REScala applies this idea to general-purpose programming by extending the Scala programming language. However, in doing so, it rethinks the idea to ensure automation in a world where data and computations are globally distributed. where calculations are concurrent without central coordination, and where the communication infrastructure is unreliable. Strict consistency is an unsolvable problem in such an environment. However, REScala ensures as much consistency as is necessary and possible in every situation – if no connection is available at the moment, then all the changes are recorded locally and consistency is restored at the next opportunity. This is called “eventual consistency”. REScala ensures this level of the application state consistency “by-design”. On top of this, it enables developers to declare application-level invariants that must hold no matter what from which is derives parts of the application, where stronger consistency is needed and automatically ensures it.
In REScala, developers simply describe how asynchronously arriving data and events are combined and processed by composition of functions, whose execution is activated automatically. Application developers are not concerned with the timing and order of execution of individual computational modules. REScala ensures that they execute automatically whenever necessary to adjust their state to the arrival of new data and events. In this process it affords automatic reliability and consistency, thus greatly simplifying the software.
REScala comes at the right time. Countries around the world are currently building the fifth generation mobile network, with research being carried out into the sixth – with potential transmission rates of up to one terabit per second. In addition, new accelerator chip sets will drive edge computing, and thus the Internet of Things, immensely in the coming years.
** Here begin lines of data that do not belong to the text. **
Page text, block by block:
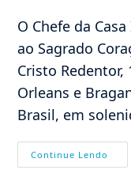
O Chefe da
ao Sagrado
Cristo
Orleans e
Brasil, em
Continue Lendo
De
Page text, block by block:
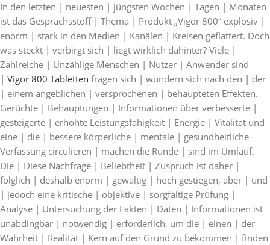
In den letzten | neuesten | jüngsten Wochen | Tagen | Monaten
ist das Gesprächsstoff | Thema | Produkt „Vigor 800“ explosiv |
enorm | stark in den Medien | Kanälen | Kreisen geflattert. Doch
was steckt | verbirgt sich | liegt wirklich dahinter? Viele |
Zahlreiche | Unzählige Menschen | Nutzer | Anwender sind
| Vigor 800 Tabletten fragen sich | wundern sich nach den | der
| einem angeblichen | versprochenen | behaupteten Effekten.
Gerüchte | Behauptungen | Informationen über verbesserte |
gesteigerte | erhöhte Leistungsfähigkeit | Energie | Vitalität und
eine | die | bessere körperliche | mentale | gesundheitliche
Verfassung circulieren | machen die Runde | sind im Umlauf.
Die | Diese Nachfrage | Beliebtheit | Zuspruch ist daher |
folglich | deshalb enorm | gewaltig | hoch gestiegen, aber | und
| jedoch eine kritische | objektive | sorgfältige Prüfung |
Analyse | Untersuchung der Fakten | Daten | Informationen ist
unabdingbar | notwendig | erforderlich, um die | einen | der
Wahrheit | Realität | Kern auf den Grund zu bekommen | finden
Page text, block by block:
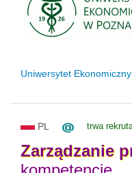
Uniwersytet
PL trwa
Zarządzanie
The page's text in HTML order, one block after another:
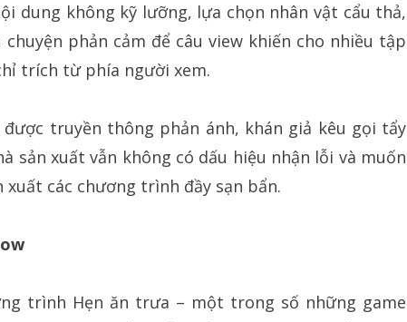
dung không kỹ lưỡng, lựa chọn nhân vật cẩu thả,
phản cảm để câu view khiến cho nhiều tập
trích từ phía người xem.
truyền thông phản ánh, khán giả kêu gọi tẩy
sản xuất vẫn không có dấu hiệu nhận lỗi và muốn
các chương trình đầy sạn bẩn.
trình Hẹn ăn trưa – một trong số những game
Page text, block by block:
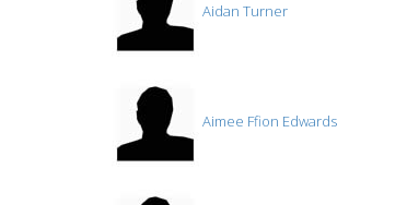
Aidan Turner
Aimee Ffion Edwards
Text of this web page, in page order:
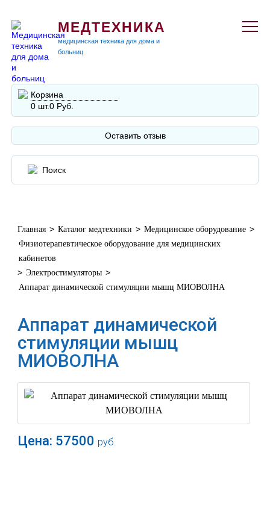
МЕДТЕХНИКА
медицинская техника для дома и
больниц
Корзина
0 шт.0 Руб.
Оставить отзыв
Главная > Каталог медтехники > Медицинское оборудование >
Физиотерапевтическое оборудование для медицинских
кабинетов
> Электростимуляторы >
Аппарат динамической стимуляции мышц МИОВОЛНА
Аппарат динамической
стимуляции мышц
МИОВОЛНА
Цена: 57500 руб.
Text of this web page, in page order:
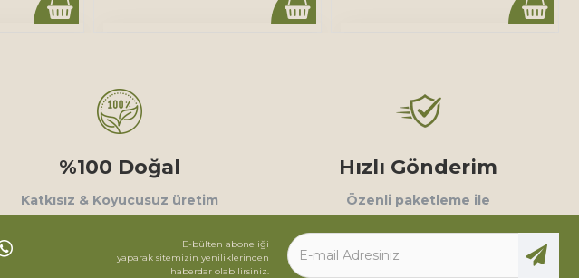
%100 Doğal
Katkısız & Koyucusuz üretim
Hızlı Gönderim
Özenli paketleme ile
E-bülten aboneliği
yaparak sitemizin yeniliklerinden
haberdar olabilirsiniz.
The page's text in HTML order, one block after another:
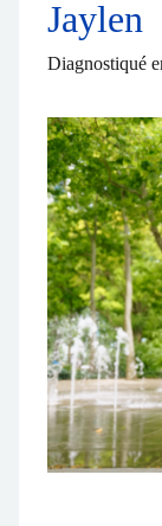
Jaylen
Diagnostiqué
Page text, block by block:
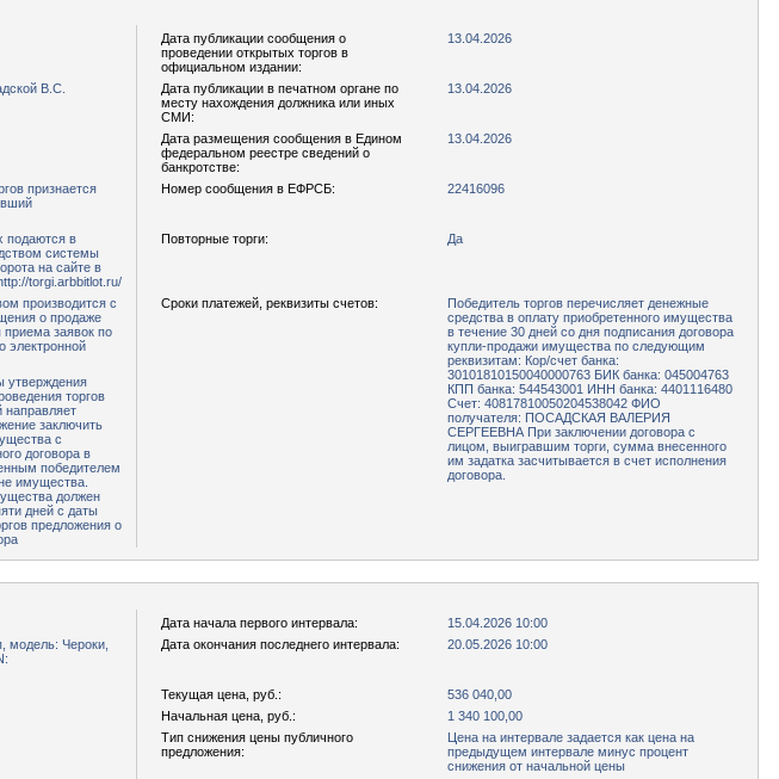
Дата публикации сообщения о
проведении открытых торгов в
официальном издании:
13.04.2026
В.С.
Дата публикации в печатном органе по
месту нахождения должника или иных
СМИ:
13.04.2026
Дата размещения сообщения в Едином
федеральном реестре сведений о
банкротстве:
13.04.2026
признается
Номер сообщения в ЕФРСБ: 22416096
подаются в
системы
на сайте в
torgi.arbbitlot.ru/
Повторные торги: Да
производится с
о продаже
заявок по
электронной
Сроки платежей, реквизиты счетов:
Победитель торгов перечисляет денежные
средства в оплату приобретенного имущества
в течение 30 дней со дня подписания договора
купли-продажи имущества по следующим
реквизитам: Кор/счет банка:
30101810150040000763 БИК банка: 045004763
КПП банка: 544543001 ИНН банка: 4401116480
Счет: 40817810050204538042 ФИО
получателя: ПОСАДСКАЯ ВАЛЕРИЯ
СЕРГЕЕВНА При заключении договора с
лицом, выигравшим торги, сумма внесенного
им задатка засчитывается в счет исполнения
договора.
утверждения
торгов
заключить
с
договора в
победителем
имущества.
должен
дней с даты
предложения о
Дата начала первого интервала:
15.04.2026 10:00
модель: Чероки,
Дата окончания последнего интервала: 20.05.2026 10:00
Текущая цена, руб.:
536 040,00
Начальная цена, руб.:
1 340 100,00
Тип снижения цены публичного
предложения:
Цена на интервале задается как цена на
предыдущем интервале минус процент
снижения от начальной цены
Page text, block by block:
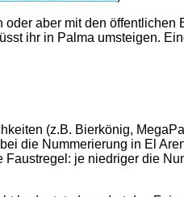
aber mit den öffentlichen
ihr in Palma umsteigen.
(z.B. Bierkönig,
die Nummerierung in El
je niedriger die
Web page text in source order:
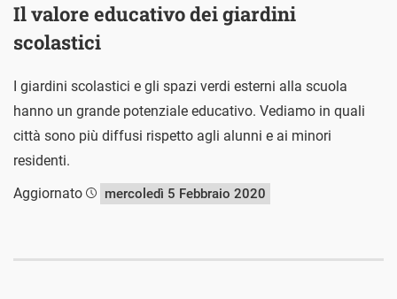
Il valore educativo dei giardini
scolastici
I giardini scolastici e gli spazi verdi esterni alla scuola
hanno un grande potenziale educativo. Vediamo in quali
città sono più diffusi rispetto agli alunni e ai minori
residenti.
Aggiornato
mercoledì 5 Febbraio 2020
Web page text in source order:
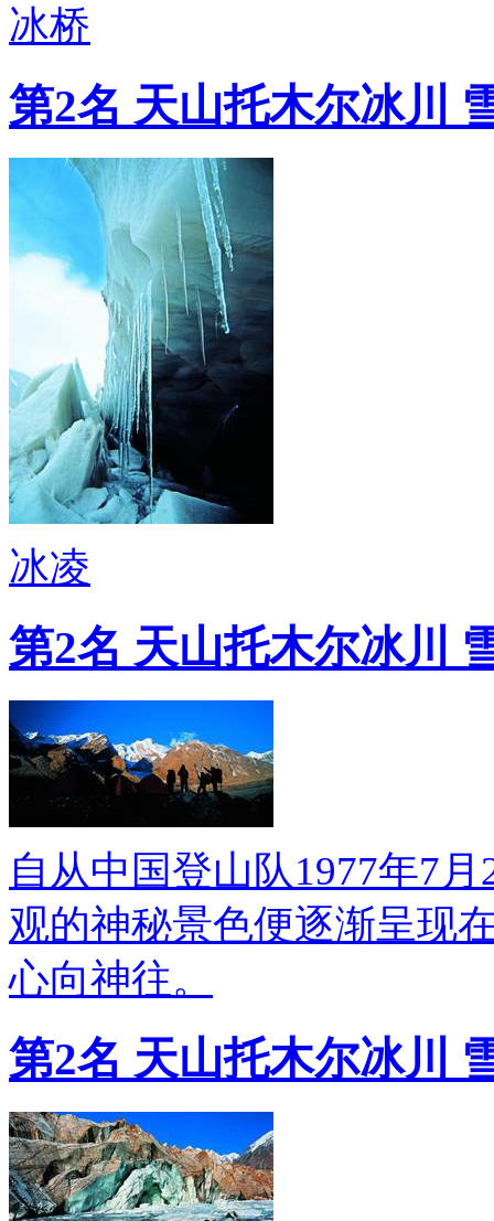
冰桥
第2名 天山托木尔冰川
冰凌
第2名 天山托木尔冰川
自从中国登山队1977年7
观的神秘景色便逐渐呈现
心向神往。
第2名 天山托木尔冰川
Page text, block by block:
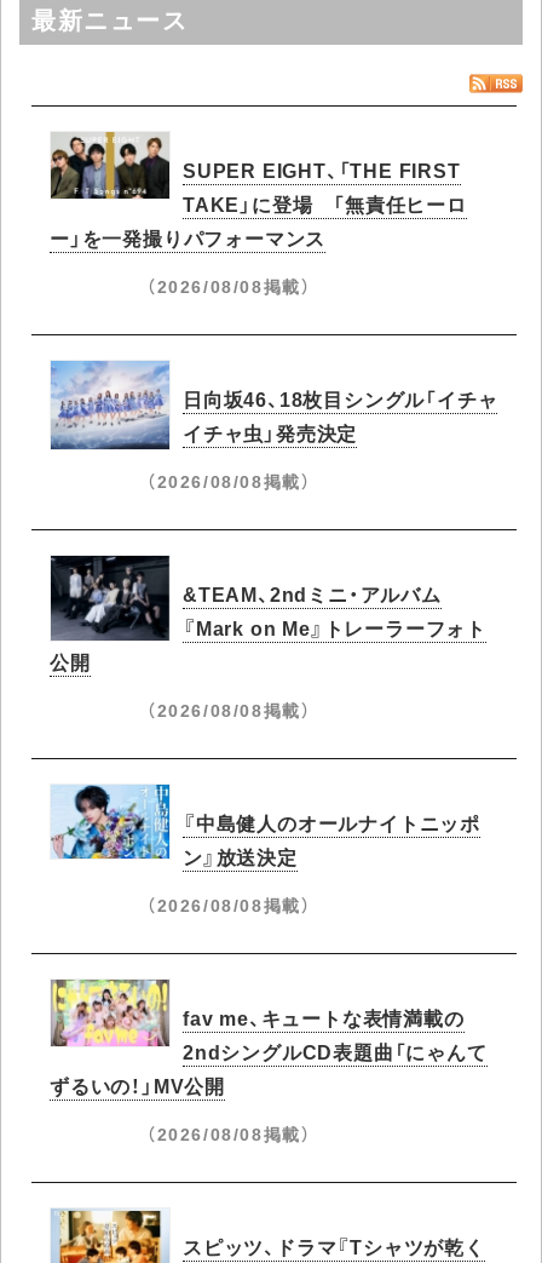
最新ニュース
SUPER EIGHT、「THE FIRST
TAKE」に登場 「無責任ヒーロ
ー」を一発撮りパフォーマンス
（2026/08/08掲載）
日向坂46、18枚目シングル「イチャ
イチャ虫」発売決定
（2026/08/08掲載）
&TEAM、2ndミニ・アルバム
『Mark on Me』トレーラーフォト
公開
（2026/08/08掲載）
『中島健人のオールナイトニッポ
ン』放送決定
（2026/08/08掲載）
fav me、キュートな表情満載の
2ndシングルCD表題曲「にゃんて
ずるいの！」MV公開
（2026/08/08掲載）
スピッツ、ドラマ『Tシャツが乾く
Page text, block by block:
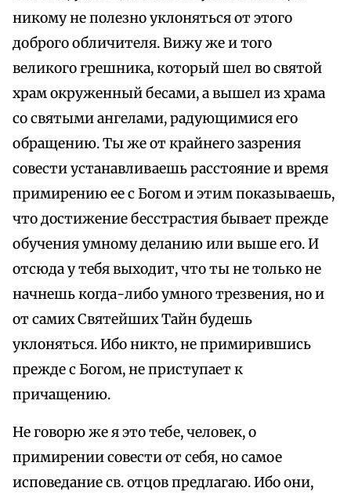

As a result, more and more machine learning applications can process data locally. Decentralised intelligence is tremendously important, both from an economic and from an environmental point of view, as well as in terms of data sovereignty. It is likely to change society as radically as the smartphone did. REScala can help to pave the way.
Awarded by the European Research Council
Professor Mira Mezini was awarded an ERC Advanced Grant by the European Research Council in 2012 for her project PACE (Programming Abstractions for Applications in Cloud Environments). Since 2019, the ERC has continued to support her research with a Proof of Concept Grant of 150,000 euros. In the REScala (A Programming Platform for Reactive Data-intensive Applications) project, she and her team are investigating how the knowledge generated by PACE can be transferred into novel programming languages and platforms for the development of data-intensive decentralised software systems.